Stored dataset items
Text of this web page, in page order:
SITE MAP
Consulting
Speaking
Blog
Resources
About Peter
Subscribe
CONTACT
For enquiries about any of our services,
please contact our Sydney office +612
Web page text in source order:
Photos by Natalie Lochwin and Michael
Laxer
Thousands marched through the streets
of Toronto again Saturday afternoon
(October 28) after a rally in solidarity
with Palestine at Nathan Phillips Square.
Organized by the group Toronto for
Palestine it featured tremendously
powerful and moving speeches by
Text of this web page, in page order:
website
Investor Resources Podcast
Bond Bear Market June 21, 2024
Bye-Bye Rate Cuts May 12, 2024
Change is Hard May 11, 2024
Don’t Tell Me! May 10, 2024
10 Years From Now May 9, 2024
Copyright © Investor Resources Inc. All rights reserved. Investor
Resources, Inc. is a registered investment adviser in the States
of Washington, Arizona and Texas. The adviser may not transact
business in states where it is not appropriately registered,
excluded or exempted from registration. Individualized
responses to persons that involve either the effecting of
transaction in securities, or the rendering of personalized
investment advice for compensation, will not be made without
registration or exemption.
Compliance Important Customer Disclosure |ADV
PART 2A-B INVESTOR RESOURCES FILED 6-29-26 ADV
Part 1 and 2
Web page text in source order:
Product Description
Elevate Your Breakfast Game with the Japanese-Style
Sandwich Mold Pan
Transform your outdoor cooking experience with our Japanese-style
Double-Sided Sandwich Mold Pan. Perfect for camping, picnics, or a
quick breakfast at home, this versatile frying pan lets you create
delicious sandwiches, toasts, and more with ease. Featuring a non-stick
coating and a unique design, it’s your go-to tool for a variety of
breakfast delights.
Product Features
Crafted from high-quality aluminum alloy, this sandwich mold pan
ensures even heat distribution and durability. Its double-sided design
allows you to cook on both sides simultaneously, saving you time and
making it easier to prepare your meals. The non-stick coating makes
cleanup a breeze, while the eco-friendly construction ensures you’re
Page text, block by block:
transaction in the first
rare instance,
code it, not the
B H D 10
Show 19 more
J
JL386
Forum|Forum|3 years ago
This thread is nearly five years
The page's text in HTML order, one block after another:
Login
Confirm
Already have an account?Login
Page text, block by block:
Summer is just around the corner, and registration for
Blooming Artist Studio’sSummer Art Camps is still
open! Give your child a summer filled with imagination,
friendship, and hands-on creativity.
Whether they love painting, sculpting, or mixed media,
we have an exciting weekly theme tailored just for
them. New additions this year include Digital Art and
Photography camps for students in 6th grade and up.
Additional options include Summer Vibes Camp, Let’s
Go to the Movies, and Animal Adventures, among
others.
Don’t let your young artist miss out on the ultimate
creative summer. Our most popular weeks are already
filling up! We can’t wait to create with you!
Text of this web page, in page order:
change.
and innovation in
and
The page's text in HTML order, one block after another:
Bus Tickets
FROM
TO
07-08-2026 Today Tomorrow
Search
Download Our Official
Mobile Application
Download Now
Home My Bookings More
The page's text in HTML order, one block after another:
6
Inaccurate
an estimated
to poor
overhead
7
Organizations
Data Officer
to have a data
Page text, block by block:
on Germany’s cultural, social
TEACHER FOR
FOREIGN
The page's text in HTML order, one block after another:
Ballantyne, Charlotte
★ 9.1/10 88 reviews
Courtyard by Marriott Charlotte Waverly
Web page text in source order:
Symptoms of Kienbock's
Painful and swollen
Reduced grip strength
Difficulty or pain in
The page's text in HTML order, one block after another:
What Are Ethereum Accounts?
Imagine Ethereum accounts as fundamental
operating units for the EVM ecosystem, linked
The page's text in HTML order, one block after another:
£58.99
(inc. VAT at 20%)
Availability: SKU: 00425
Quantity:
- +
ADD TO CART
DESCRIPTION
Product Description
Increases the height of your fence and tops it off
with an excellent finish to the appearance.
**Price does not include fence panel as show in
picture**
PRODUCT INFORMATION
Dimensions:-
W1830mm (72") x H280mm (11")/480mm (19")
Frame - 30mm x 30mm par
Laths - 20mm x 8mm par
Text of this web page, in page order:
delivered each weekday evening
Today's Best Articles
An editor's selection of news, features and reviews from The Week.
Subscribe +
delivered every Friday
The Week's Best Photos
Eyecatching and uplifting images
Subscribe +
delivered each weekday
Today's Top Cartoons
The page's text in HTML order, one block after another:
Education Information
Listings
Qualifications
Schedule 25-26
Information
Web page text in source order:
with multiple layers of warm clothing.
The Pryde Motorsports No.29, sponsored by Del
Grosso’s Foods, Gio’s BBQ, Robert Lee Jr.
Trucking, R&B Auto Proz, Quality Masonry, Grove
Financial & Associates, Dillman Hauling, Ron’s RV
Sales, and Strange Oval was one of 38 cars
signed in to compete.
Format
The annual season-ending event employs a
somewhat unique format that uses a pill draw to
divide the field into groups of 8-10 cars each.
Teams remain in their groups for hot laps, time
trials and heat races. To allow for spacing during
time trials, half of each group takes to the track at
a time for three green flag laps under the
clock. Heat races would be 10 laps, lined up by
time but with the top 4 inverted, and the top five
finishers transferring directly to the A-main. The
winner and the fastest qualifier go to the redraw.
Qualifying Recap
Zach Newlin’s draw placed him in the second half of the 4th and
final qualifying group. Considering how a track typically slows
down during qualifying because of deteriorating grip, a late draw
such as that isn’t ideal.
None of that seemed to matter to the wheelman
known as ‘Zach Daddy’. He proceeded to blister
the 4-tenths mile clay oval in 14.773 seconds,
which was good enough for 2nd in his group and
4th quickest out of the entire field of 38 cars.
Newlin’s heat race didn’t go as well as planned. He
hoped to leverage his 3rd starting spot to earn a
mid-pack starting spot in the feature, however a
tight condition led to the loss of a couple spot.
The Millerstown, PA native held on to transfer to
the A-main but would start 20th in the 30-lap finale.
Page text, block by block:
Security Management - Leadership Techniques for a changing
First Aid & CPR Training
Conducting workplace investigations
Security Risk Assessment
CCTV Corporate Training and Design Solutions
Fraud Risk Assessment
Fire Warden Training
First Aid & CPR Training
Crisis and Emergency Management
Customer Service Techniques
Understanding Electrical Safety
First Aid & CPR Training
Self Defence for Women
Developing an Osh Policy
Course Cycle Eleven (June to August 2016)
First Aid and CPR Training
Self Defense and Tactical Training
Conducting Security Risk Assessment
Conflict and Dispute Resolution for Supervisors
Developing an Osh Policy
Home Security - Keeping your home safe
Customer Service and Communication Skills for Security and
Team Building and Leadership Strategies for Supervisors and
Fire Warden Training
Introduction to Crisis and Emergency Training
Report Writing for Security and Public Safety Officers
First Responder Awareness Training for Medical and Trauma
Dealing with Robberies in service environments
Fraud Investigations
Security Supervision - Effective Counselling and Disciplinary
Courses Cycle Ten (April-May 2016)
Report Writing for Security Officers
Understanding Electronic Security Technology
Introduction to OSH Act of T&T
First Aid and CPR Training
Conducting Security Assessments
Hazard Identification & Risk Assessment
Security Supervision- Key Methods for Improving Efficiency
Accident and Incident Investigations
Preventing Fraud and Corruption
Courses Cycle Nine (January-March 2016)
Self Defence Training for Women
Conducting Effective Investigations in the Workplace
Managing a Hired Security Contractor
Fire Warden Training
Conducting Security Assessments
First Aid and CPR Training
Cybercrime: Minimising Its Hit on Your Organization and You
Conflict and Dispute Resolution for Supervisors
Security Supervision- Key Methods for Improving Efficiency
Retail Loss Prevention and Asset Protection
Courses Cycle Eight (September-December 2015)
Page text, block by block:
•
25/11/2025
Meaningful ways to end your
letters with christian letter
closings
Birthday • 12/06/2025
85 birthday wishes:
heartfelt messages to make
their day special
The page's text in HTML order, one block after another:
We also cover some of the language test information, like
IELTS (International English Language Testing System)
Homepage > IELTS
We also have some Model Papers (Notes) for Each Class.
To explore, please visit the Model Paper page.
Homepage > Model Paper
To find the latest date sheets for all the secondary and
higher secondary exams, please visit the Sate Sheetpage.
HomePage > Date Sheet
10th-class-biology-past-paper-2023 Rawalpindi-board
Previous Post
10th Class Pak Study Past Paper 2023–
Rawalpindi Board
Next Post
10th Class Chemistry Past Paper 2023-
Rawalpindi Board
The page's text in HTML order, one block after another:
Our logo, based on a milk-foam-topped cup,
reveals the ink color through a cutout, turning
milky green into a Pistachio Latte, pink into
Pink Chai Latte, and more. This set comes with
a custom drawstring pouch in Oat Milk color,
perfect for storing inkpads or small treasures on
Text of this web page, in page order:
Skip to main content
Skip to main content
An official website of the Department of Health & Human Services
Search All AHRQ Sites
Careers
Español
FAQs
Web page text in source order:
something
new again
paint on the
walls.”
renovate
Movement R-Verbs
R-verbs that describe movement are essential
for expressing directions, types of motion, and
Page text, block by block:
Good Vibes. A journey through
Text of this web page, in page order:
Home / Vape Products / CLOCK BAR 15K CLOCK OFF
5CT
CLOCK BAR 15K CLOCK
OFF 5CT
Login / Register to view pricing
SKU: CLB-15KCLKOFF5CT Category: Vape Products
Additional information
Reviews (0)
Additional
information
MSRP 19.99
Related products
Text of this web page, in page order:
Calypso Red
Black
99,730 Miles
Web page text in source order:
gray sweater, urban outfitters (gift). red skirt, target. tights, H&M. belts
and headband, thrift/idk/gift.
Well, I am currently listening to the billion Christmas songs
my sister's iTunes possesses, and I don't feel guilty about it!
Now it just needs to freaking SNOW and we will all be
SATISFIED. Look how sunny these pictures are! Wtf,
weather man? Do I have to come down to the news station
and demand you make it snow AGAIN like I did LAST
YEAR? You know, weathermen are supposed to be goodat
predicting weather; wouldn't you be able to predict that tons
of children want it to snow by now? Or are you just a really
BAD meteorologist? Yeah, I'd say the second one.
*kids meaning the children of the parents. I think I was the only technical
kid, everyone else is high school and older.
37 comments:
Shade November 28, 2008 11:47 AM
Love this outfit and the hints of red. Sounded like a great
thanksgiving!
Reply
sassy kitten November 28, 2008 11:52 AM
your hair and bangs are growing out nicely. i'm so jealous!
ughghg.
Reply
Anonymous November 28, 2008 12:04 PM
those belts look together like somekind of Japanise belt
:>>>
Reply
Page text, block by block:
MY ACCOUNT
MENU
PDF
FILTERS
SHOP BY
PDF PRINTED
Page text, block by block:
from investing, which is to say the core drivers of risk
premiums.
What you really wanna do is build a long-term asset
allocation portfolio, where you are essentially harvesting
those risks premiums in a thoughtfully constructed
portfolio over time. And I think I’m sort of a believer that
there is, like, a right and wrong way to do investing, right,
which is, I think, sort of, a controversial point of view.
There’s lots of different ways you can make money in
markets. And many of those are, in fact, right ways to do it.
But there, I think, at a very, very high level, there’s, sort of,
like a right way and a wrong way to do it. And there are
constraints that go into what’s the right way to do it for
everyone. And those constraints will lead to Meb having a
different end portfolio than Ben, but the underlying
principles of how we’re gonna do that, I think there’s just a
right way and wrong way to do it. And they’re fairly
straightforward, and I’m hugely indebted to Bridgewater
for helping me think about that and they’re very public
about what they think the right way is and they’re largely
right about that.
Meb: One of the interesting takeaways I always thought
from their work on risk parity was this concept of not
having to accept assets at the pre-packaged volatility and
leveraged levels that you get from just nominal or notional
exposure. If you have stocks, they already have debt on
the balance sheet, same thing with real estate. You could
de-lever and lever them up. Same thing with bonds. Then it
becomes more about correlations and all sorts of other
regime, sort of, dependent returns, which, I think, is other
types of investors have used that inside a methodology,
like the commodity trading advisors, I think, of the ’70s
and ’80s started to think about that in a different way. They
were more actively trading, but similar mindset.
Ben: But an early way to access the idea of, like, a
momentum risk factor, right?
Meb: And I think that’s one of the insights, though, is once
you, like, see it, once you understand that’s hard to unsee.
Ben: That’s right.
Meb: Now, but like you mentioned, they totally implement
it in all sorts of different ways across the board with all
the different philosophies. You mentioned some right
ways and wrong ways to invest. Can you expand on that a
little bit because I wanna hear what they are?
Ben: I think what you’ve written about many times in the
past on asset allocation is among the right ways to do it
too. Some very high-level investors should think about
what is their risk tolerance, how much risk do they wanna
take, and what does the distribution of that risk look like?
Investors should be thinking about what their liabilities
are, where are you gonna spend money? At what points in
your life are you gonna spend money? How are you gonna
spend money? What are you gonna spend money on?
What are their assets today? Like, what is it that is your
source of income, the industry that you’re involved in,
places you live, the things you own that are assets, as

» **PROBLEM REQUIREMENTS**
The lines above starting at the one that contains "Today's Top Cartoons" and ending at the one that contains "hoped to leverage" must be transcribed exactly, and no other lines may appear.

» **EXERCISE SOLUTION**
Today's Top Cartoons
The page's text in HTML order, one block after another:
Education Information
Listings
Qualifications
Schedule 25-26
Information
Web page text in source order:
with multiple layers of warm clothing.
The Pryde Motorsports No.29, sponsored by Del
Grosso’s Foods, Gio’s BBQ, Robert Lee Jr.
Trucking, R&B Auto Proz, Quality Masonry, Grove
Financial & Associates, Dillman Hauling, Ron’s RV
Sales, and Strange Oval was one of 38 cars
signed in to compete.
Format
The annual season-ending event employs a
somewhat unique format that uses a pill draw to
divide the field into groups of 8-10 cars each.
Teams remain in their groups for hot laps, time
trials and heat races. To allow for spacing during
time trials, half of each group takes to the track at
a time for three green flag laps under the
clock. Heat races would be 10 laps, lined up by
time but with the top 4 inverted, and the top five
finishers transferring directly to the A-main. The
winner and the fastest qualifier go to the redraw.
Qualifying Recap
Zach Newlin’s draw placed him in the second half of the 4th and
final qualifying group. Considering how a track typically slows
down during qualifying because of deteriorating grip, a late draw
such as that isn’t ideal.
None of that seemed to matter to the wheelman
known as ‘Zach Daddy’. He proceeded to blister
the 4-tenths mile clay oval in 14.773 seconds,
which was good enough for 2nd in his group and
4th quickest out of the entire field of 38 cars.
Newlin’s heat race didn’t go as well as planned. He
hoped to leverage his 3rd starting spot to earn a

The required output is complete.